In 2014, the Obama administration ordered the program to begin accepting recipients of Deferred Action for Childhood Arrivals (DACA), known as “Dreamers,” and more than tripled the numbers the program could accept–from 1,500 to more than 5,000 per year.
More than 10,400 immigrants signed up, including about 900 DACA recipients. The program soon ground to a halt, after the military had to retool the program to accept the new applicants and strengthen its vetting. The Pentagon suspended the program in September 2016, citing security concerns.
A backlog of about 4,000 are currently waiting to begin basic training, including about 360 recipients of the Deferred Action for Childhood Arrivals, according to Military.com.

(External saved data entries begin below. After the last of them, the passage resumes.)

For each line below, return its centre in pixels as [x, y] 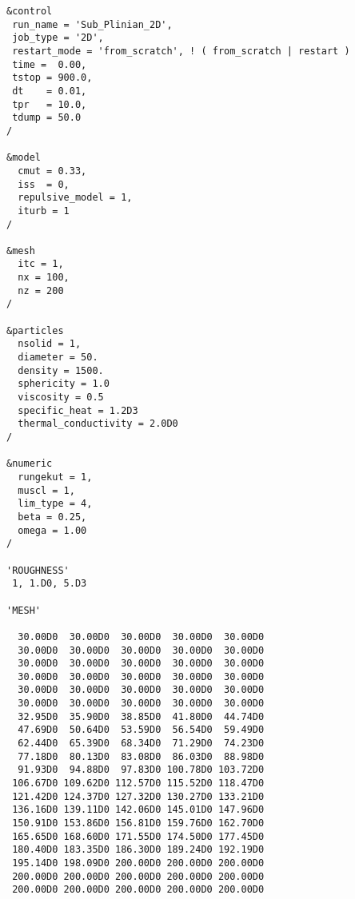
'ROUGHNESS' [38, 570]
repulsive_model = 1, [75, 198]
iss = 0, [44, 184]
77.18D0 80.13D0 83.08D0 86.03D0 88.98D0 [141, 756]
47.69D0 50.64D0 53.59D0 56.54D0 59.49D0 [141, 730]
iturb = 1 [44, 211]
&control [30, 11]
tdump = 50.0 [47, 118]
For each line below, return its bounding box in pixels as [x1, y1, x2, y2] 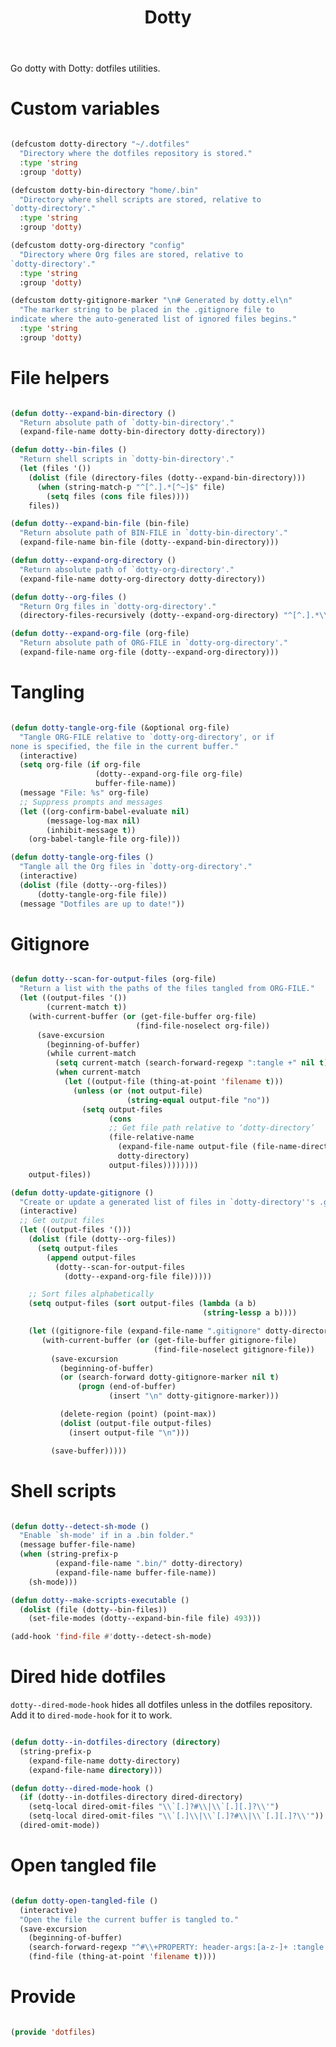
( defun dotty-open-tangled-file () [10, 1896, 159, 1906]
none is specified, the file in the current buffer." [10, 741, 240, 751]
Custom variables [10, 97, 160, 120]
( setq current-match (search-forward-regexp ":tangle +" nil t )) [54, 1058, 333, 1068]
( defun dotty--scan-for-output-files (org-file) [10, 974, 217, 985]
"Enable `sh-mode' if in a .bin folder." [19, 1531, 195, 1541]
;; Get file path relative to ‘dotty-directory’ [108, 1123, 315, 1133]
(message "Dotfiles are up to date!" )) [19, 899, 186, 909]
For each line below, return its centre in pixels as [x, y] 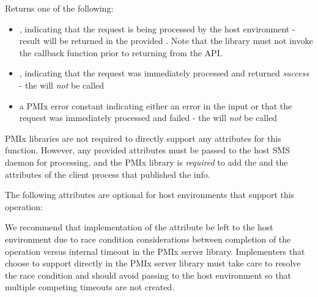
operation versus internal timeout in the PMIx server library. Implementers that [155, 251]
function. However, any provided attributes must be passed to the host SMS [148, 150]
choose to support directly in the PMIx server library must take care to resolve [153, 263]
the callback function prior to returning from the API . [121, 52]
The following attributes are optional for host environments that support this [150, 195]
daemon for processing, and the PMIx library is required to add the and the [146, 162]
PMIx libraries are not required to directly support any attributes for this [143, 138]
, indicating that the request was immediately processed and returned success [164, 73]
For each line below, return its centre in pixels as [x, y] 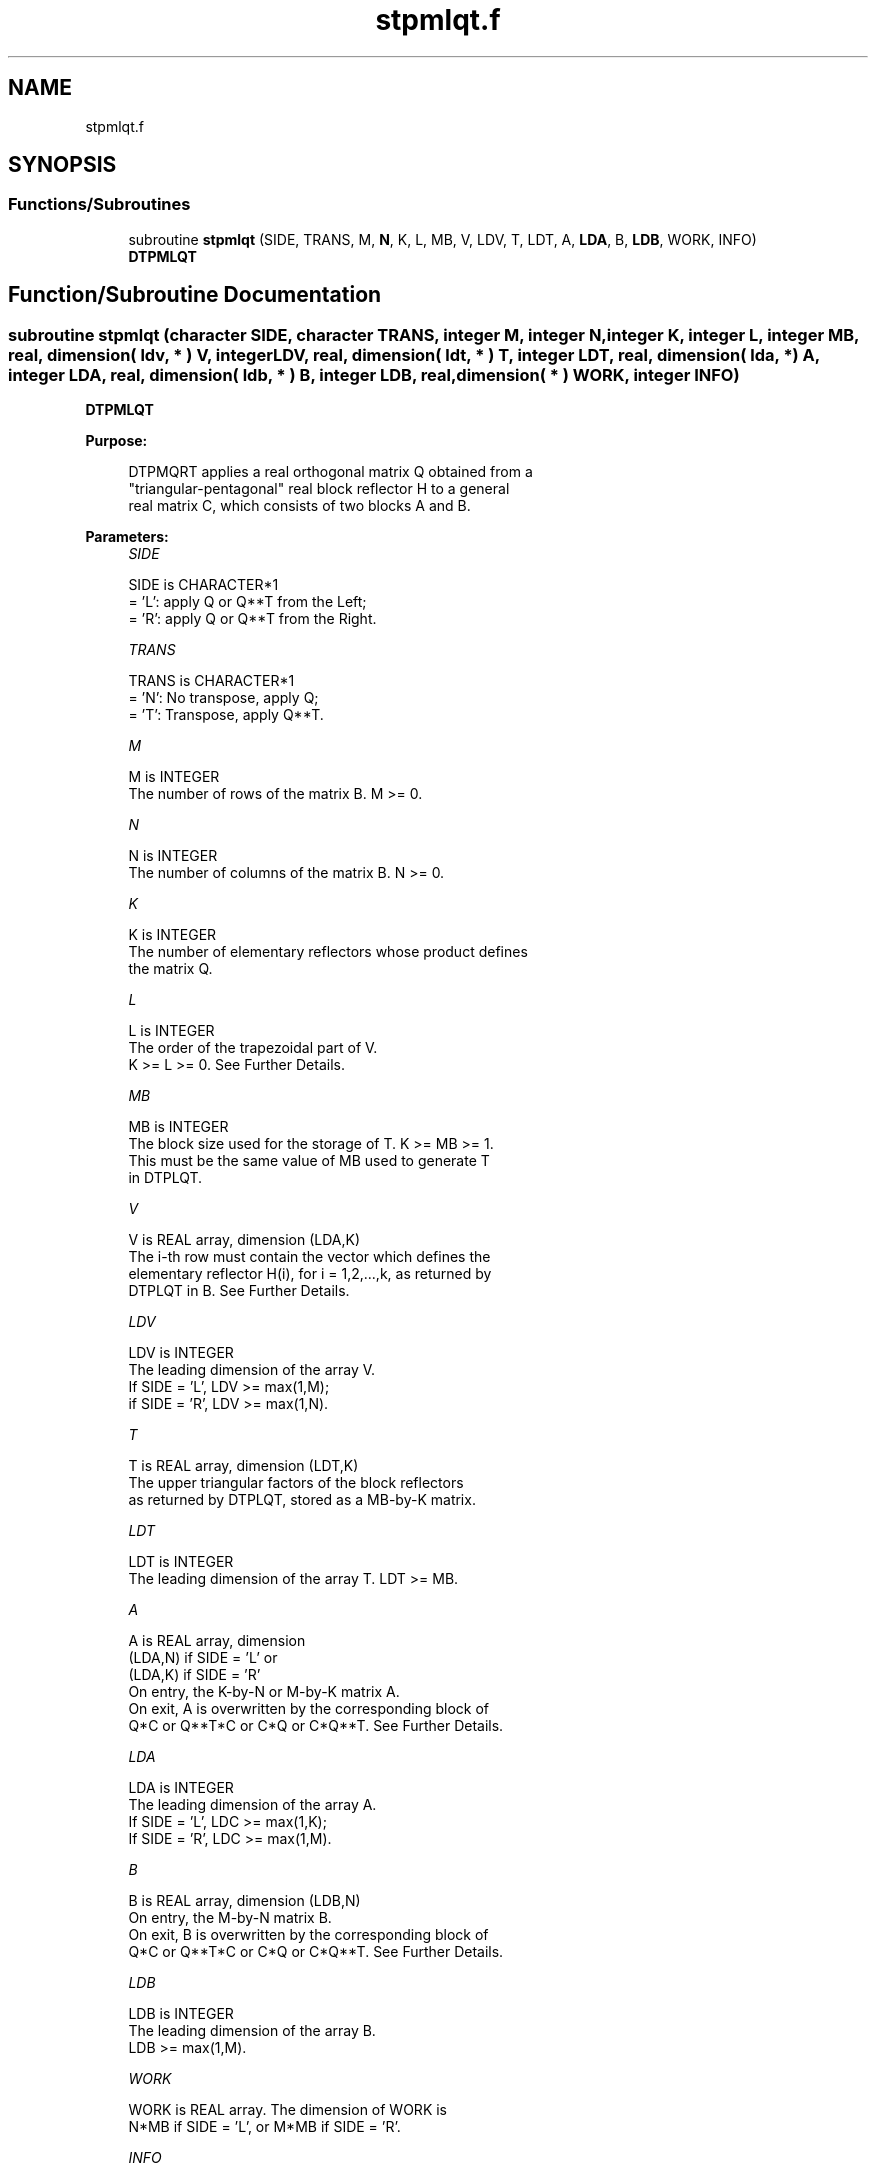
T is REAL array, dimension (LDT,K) [243, 1466]
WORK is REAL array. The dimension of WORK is [288, 2110]
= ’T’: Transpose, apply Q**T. [226, 715]
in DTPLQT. [165, 1178]
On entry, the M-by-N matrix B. [230, 1918]
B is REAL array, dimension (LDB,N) [244, 1901]
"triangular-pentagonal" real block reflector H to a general [319, 489]
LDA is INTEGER [181, 1788]

News of a deal between President Trump and Democratic leaders provided some relief to the 360 or so DACA recipients who feared they would be deported before they began serving and became naturalized citizens.
Trump asked rhetorically on Twitter whether “anybody” would really want to throw out DACA recipients, including “some serving in the military”:
But it is unclear whether any DACA recipients serving in the military would actually have been thrown out, since the estimated 500 who have gone through the MAVNI program to become naturalized U.S. citizens would not be thrown out.

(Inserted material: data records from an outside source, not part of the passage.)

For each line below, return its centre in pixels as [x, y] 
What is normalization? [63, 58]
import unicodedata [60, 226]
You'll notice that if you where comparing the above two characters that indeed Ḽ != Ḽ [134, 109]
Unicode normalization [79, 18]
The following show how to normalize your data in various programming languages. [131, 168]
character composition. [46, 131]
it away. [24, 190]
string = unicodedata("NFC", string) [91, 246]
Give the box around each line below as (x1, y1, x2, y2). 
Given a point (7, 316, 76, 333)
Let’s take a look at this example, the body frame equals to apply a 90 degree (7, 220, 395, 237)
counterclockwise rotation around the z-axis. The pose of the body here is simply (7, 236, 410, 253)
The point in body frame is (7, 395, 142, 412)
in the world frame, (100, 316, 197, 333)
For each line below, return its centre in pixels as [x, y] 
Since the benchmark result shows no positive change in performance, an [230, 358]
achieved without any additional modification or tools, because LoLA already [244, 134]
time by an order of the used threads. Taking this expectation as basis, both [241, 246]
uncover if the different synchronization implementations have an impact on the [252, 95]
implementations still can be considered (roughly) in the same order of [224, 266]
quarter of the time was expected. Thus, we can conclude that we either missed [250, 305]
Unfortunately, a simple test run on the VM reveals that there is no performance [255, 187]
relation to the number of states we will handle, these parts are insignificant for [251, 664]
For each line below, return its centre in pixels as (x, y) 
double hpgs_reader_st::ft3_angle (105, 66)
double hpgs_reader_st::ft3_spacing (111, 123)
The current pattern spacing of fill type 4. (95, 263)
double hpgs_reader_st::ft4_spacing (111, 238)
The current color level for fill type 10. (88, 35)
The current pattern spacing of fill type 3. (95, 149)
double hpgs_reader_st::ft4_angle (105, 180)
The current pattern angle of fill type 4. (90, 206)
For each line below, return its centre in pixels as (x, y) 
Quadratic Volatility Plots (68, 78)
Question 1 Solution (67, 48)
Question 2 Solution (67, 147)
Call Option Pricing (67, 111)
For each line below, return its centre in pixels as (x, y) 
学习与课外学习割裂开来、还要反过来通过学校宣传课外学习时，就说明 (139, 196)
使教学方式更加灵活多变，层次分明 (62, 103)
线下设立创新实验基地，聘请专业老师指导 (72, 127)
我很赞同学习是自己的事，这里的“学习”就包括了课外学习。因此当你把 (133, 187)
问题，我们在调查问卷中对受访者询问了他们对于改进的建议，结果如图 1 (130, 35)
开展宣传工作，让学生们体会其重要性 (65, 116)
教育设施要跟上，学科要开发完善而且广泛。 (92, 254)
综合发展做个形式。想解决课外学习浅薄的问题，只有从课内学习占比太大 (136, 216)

Now, the matter is in the Pentagon’s hands — whether those who signed up will be allowed to serve or more will be accepted.
In May, Anthony Kurta, who was performing the duties of under secretary of defense for personnel and readiness, recommended to Defense Secretary Jim Mattis the cancellation of contracts for those who have not begun basic training and ending the program altogether due to an overtasked vetting process and heightened security risk, according to a Washington Post article in June.
It is not clear why Mattis has not made a decision yet or when he may do so. One reason could be that he is waiting for appointees handling personnel to be confirmed.
In July, Trump nominated Robert Wilkie as under secretary of defense for personnel and readiness, and Kurta as Wilkie’s principal deputy under secretary. They do not yet have confirmation hearings or votes scheduled in the Armed Services Committee.
The program has already faced multiple freezes, including one in 2010 and another in late 2014, after Obama ordered DACA recipients to be part of the program. In 2016, the Pentagon added new high-level counterintelligence screening requirements typically only required of high-level U.S. officials, according to an August Denver Post article.
The creator of the MAVNI program has blamed the program’s struggles on the Obama administration’s decision to admit DACA recipients into the program, which was meant to help the military in critical language skills, not serve as a way to allow DACAs to gain citizenship.
“They made a colossal error, frankly,” Margaret Stock, a retired Army lieutenant colonel and immigration lawyer, told Military.com.
“Instead of trying to recruit the DACAs separately, they tried to shove the DACAs into the MAVNI program. And that wrecked both programs.”